Безопасность на приеме обеспечивал верховный страж Кем. Сопровождаемый своим павианом, он внимательно наблюдал за каждым, кто приближался к судье, и был готов вмешаться в любую минуту, если он сам или Убийца почувствуют необходимость в этом.
– Вас можно назвать четой года, – заявил Денес. – Привлечь к ответственности столь высокопоставленное лицо – это настоящий подвиг, возвышающий наше правосудие; а то, что такая женщина, как Нефрет, отныне возглавляет сообщество лекарей страны, делает ему честь.
– Не надо преувеличивать.
– Вы оба обладаете даром преодолевать обстоятельства.
– Что-то я не вижу здесь госпожи Нанефер, – удивилась Нефрет.
– Она плохо себя чувствует.
– Я желаю ей скорейшего выздоровления.
– Нанефер вам очень признательна за эти знаки внимания. Могу я поговорить с вашим мужем с глазу на глаз?
И Денес увлек судью в беседку, где подавали свежее пиво и виноград.
– Мой друг Кадаш – неплохой человек, но назначение старшим лекарем заставило его потерять голову. Он напился и повел себя неподобающим образом.
– Ни один из присяжных не высказался в его защиту; вы тоже молча проголосовали за смертную казнь.
– Закон суров, но он учитывает такую вещь, как раскаяние.
– Кадаш ничуть не раскаивается.
– Он впал в отчаяние.
– Напротив, он держится самоуверенно и даже угрожает.
– Он и вправду потерял голову.
– Просто он верит, что ему удастся избежать высшей меры наказания.
– Дата приведения приговора в исполнение уже назначена?

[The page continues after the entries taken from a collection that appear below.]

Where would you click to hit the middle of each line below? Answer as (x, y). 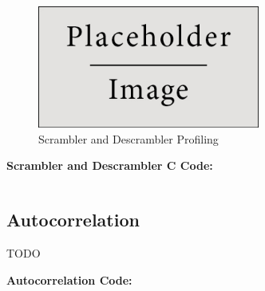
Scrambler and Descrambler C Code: (110, 165)
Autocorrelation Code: (69, 279)
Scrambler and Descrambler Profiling (129, 138)
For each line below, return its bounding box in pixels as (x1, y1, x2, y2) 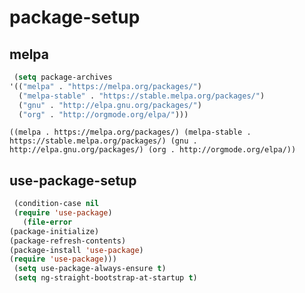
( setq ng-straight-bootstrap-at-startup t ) (13, 273, 198, 283)
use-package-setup (9, 172, 137, 189)
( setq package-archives (13, 72, 113, 82)
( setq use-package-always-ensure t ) (13, 264, 167, 274)
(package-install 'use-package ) (9, 245, 144, 255)
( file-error (22, 217, 73, 227)
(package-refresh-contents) (9, 236, 127, 246)
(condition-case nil (13, 199, 100, 209)
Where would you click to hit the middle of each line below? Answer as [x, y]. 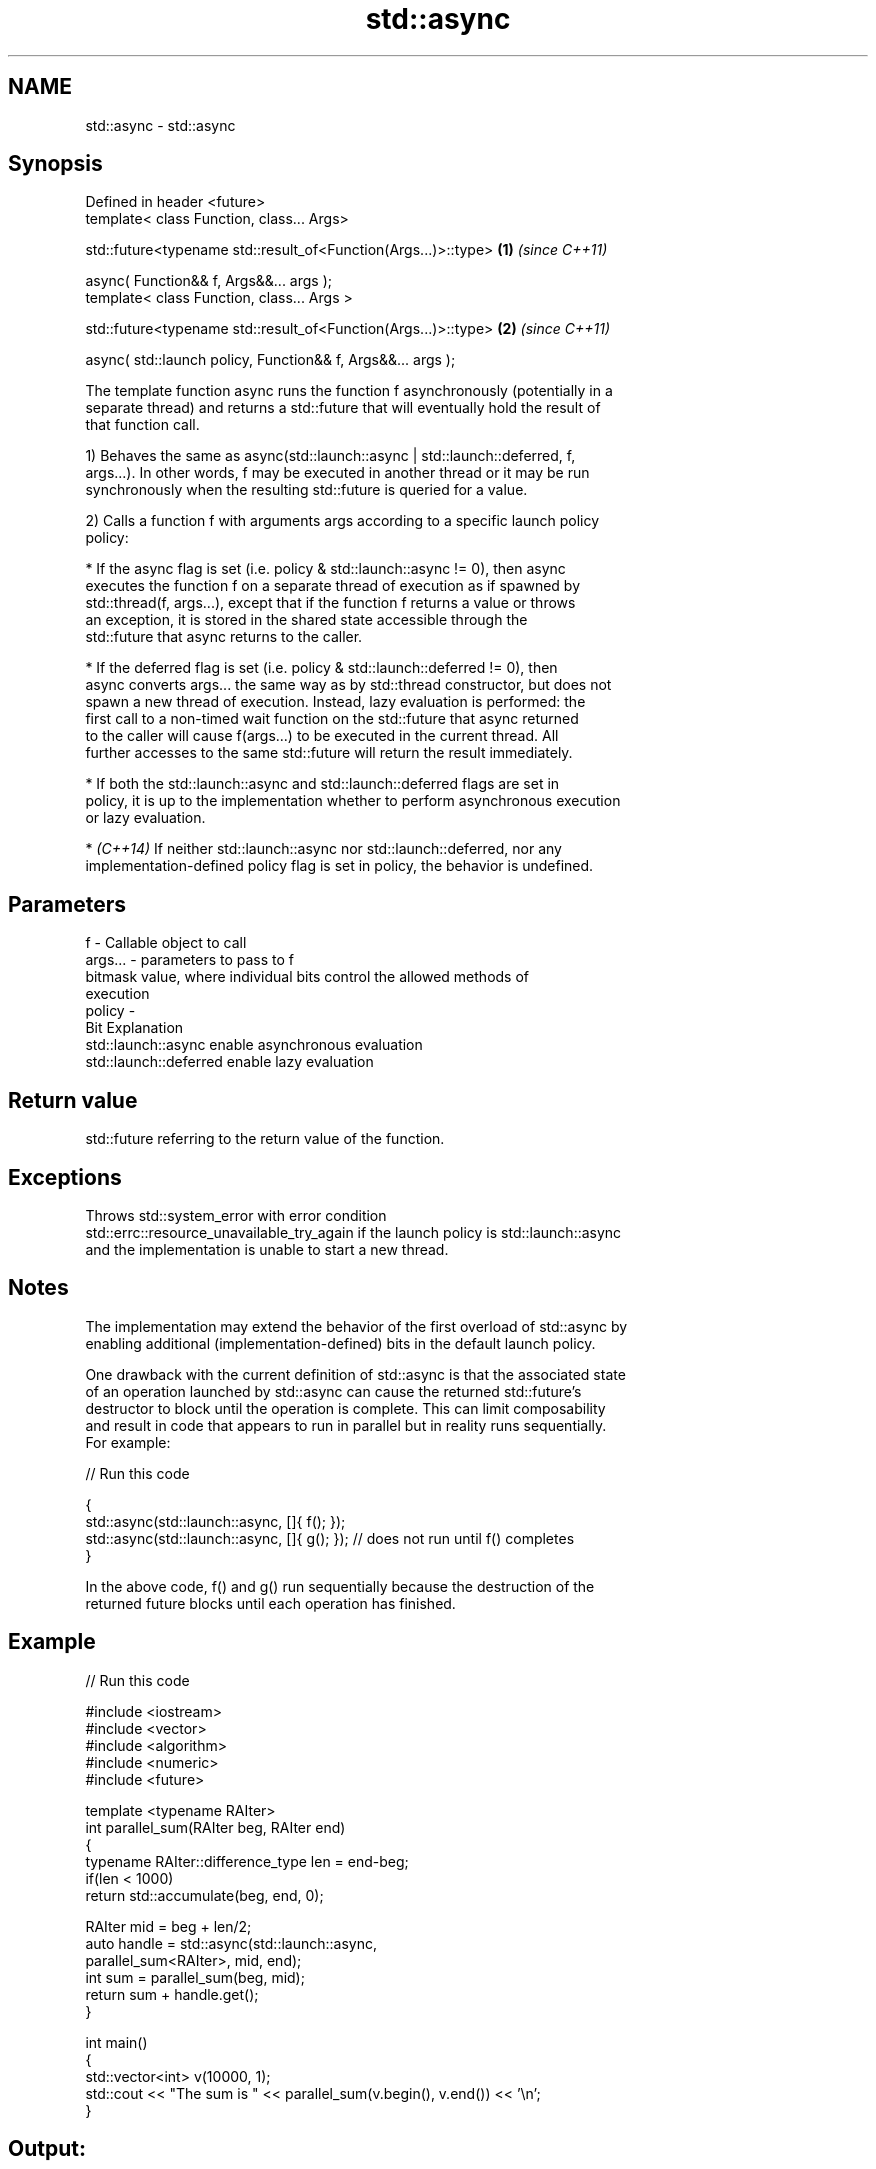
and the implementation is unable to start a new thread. [267, 1249]
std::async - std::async [160, 125]
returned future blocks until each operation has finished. [270, 1603]
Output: [47, 2149]
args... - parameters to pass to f [190, 960]
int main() [116, 2042]
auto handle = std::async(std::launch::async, [231, 1943]
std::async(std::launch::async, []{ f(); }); [215, 1521]
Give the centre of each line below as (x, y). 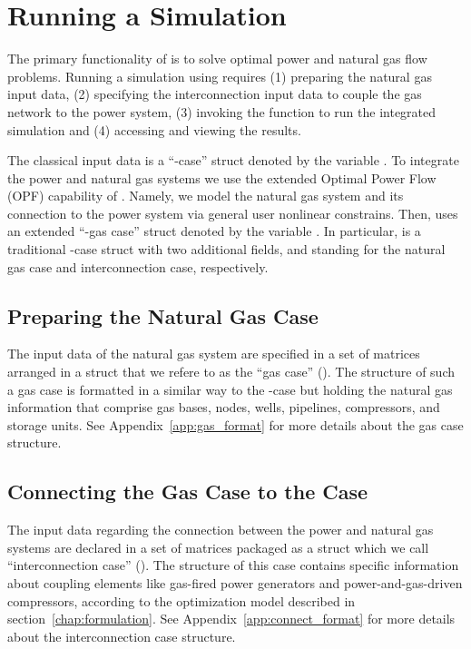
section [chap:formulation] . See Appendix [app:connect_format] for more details (231, 619)
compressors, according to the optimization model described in (182, 600)
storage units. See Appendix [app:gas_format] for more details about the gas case (235, 424)
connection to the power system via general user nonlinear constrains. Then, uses (233, 213)
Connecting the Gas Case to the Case (188, 492)
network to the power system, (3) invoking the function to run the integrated (222, 111)
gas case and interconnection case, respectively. (138, 266)
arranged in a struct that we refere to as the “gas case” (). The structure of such (231, 372)
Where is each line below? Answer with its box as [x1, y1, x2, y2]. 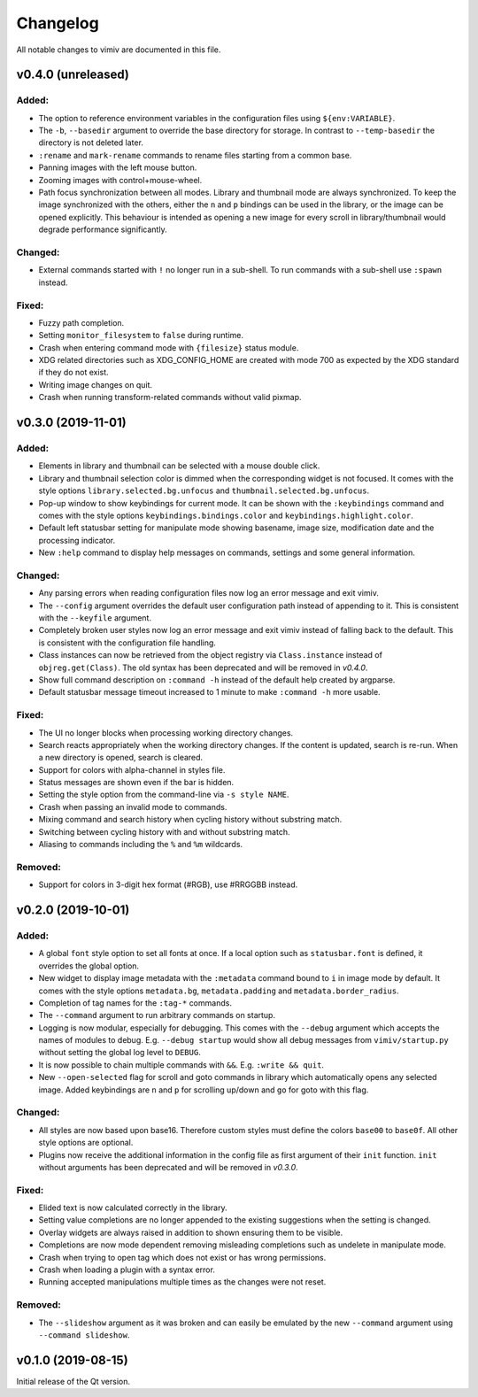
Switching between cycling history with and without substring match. [38, 826, 290, 837]
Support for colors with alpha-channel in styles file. [38, 764, 226, 775]
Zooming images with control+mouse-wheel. [38, 174, 203, 185]
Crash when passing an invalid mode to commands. [38, 801, 227, 812]
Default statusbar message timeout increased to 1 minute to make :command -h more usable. [38, 687, 381, 698]
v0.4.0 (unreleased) [16, 67, 130, 82]
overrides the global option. [38, 961, 140, 971]
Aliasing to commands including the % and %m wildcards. [38, 839, 243, 850]
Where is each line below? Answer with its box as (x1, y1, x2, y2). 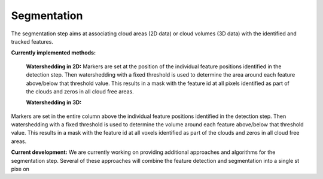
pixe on (11, 165, 30, 173)
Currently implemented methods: (11, 49, 96, 56)
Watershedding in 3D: (26, 99, 82, 106)
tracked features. (11, 38, 54, 45)
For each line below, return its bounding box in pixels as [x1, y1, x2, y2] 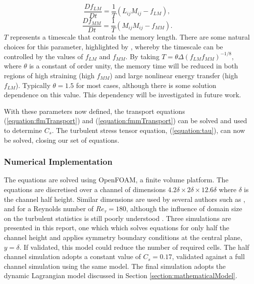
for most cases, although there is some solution [76, 80, 216, 90]
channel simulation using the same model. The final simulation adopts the [4, 261, 226, 271]
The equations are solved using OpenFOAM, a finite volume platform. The [4, 175, 229, 185]
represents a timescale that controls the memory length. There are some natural [10, 32, 250, 42]
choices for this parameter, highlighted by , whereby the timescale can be [4, 41, 223, 51]
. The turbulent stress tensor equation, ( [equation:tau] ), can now [51, 125, 245, 135]
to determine [4, 125, 42, 135]
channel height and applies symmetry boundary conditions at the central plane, [4, 232, 242, 242]
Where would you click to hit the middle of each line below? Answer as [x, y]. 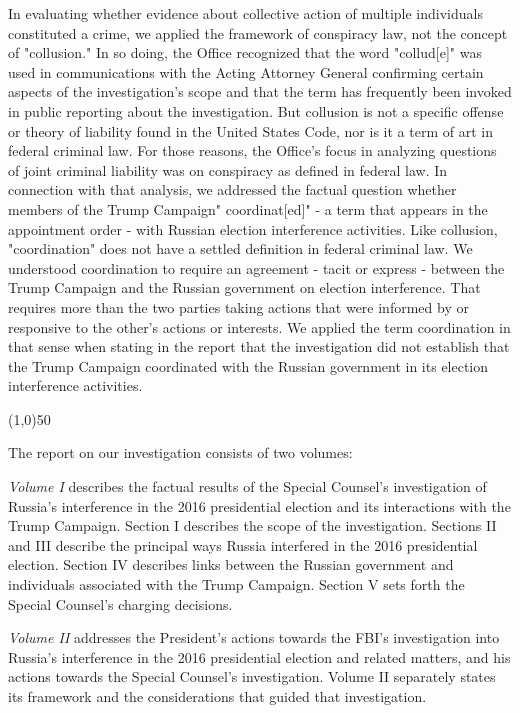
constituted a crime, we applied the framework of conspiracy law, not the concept [258, 32]
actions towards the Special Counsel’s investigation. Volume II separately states [252, 676]
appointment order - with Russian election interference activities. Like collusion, [253, 228]
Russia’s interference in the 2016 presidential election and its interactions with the [259, 505]
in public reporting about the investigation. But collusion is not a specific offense [256, 110]
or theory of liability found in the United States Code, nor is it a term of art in [250, 130]
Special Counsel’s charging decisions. [120, 603]
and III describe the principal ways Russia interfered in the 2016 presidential [243, 544]
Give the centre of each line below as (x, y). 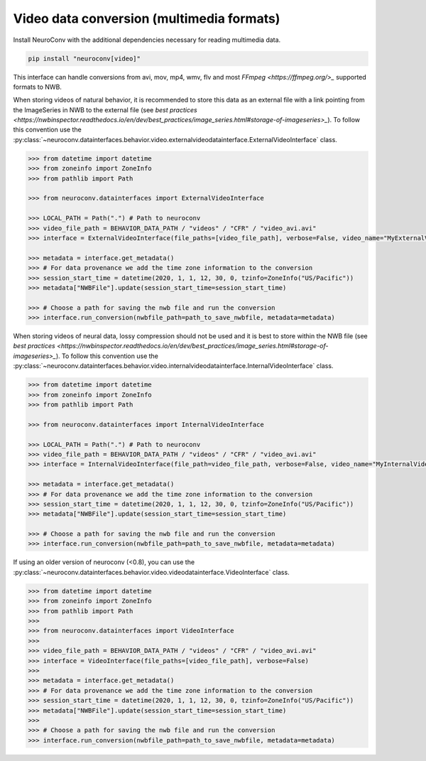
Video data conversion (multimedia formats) (147, 18)
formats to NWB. (37, 87)
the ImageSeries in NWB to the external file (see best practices (105, 109)
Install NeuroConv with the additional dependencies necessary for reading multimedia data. (147, 40)
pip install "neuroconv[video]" (84, 58)
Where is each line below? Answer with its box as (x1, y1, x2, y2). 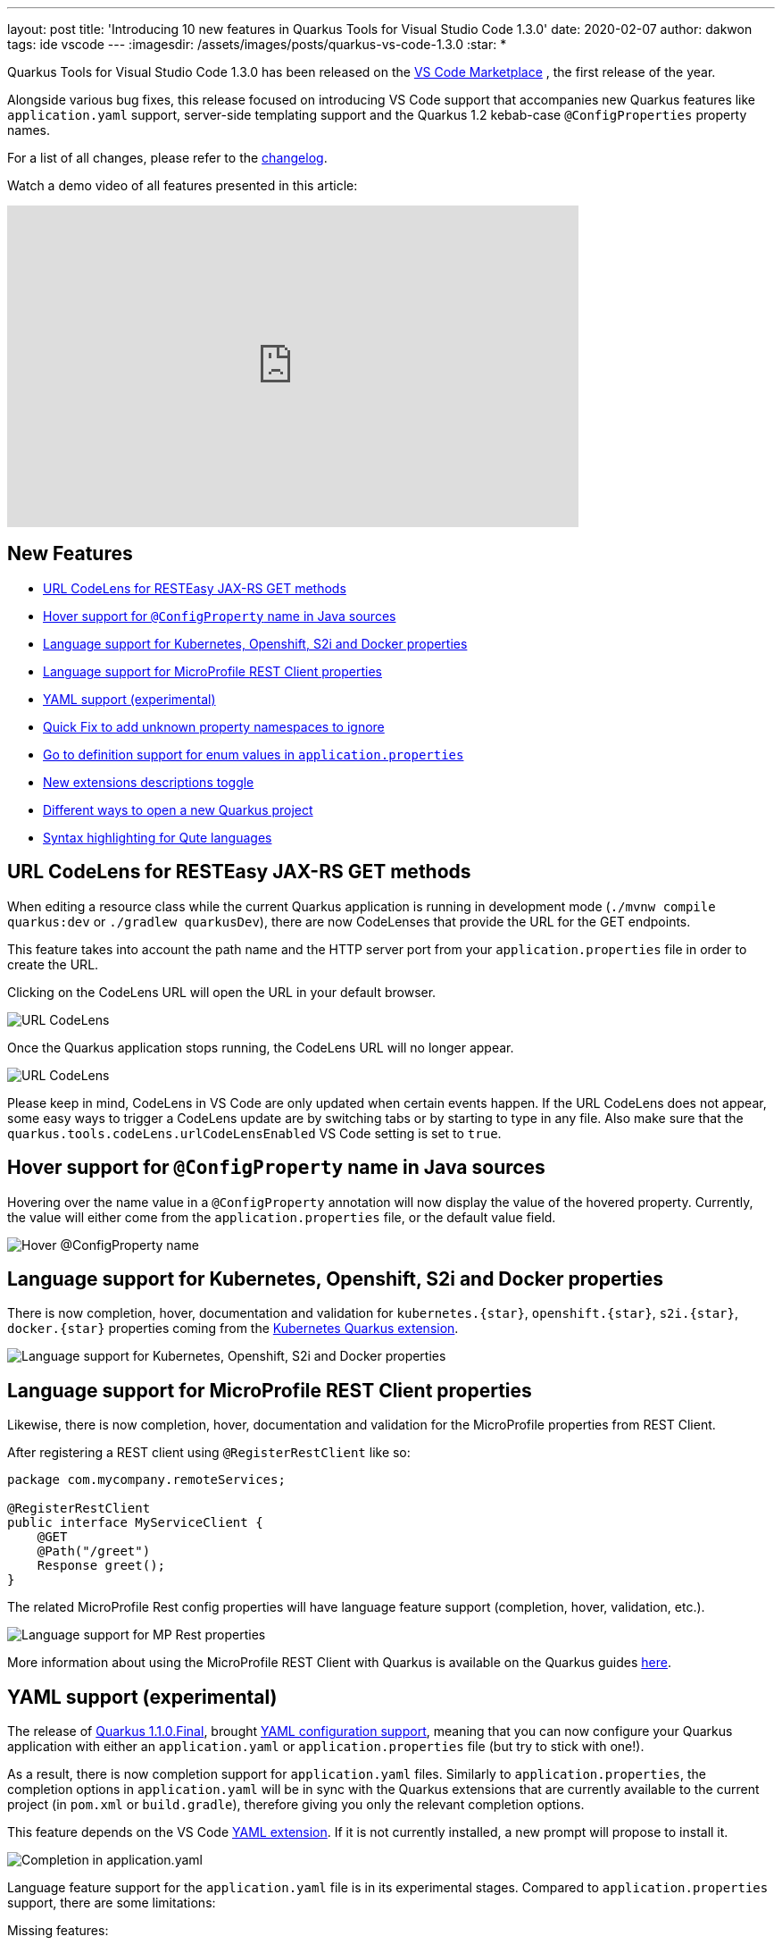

– Трибунал визиря отверг апелляцию и утвердил приговор. Через три дня начальник стражи даст приговоренному яд.
– Вы употребили слово «угрожать».
– Кадаш дал понять, что не уйдет в небытие в одиночестве. Он обещал, что перед тем, как выпить смертельный напиток, расскажет мне о своих сообщниках.
– Бедный Кадаш! Быть вознесенным так высоко и упасть так низко… Эта катастрофа вызывает печаль и сожаление, не правда ли? Я прошу вас по возможности облегчить его последние мгновения.
– Кем вовсе не бесчувственный палач.
– Но спасти Кадаша может лишь чудо.
– Можно ли простить такое преступление?
– До скорой встречи, господин судья.
Нефрет предстала перед членами совета лекарей. Ее противники задали ей тысячу сложных вопросов, в самых разных областях профессии. Ошибок в ее ответах почти не было, и ее назначение на высокий пост было утверждено.
После смерти Небамона большое количество дел, касавшихся целительства, лежало без движения. Тем не менее, Нефрет попросила предоставить ей отсрочку, чтобы она смогла подготовить себе преемника в главной лечебнице. Ее новые функции показались ей столь сложными, что у нее возникло желание убежать, спрятаться где-нибудь в глухой деревушке и работать там простым лекарем, быть рядом со своими больными, наблюдать за их выздоровлением. Ей казалось, что она не готова руководить целой армией опытных лекарей и влиятельных придворных, управляться с целой армией писцов, наблюдающих за производством и распределением лекарственных средств, принимать решения, касающиеся благополучия населения. Когда-то она занималась одной деревней, сегодня на нее легла ответственность за целое царство, столь могучее, что им восхищались как друзья, так и враги. Нефрет мечтала о том, чтобы уехать с Пазаиром, укрыться в маленьком домике в Верхнем Египте, и там, глядя на холмы и скалы Западных Фив, наслаждаться мудростью и целесообразностью смены дня и ночи.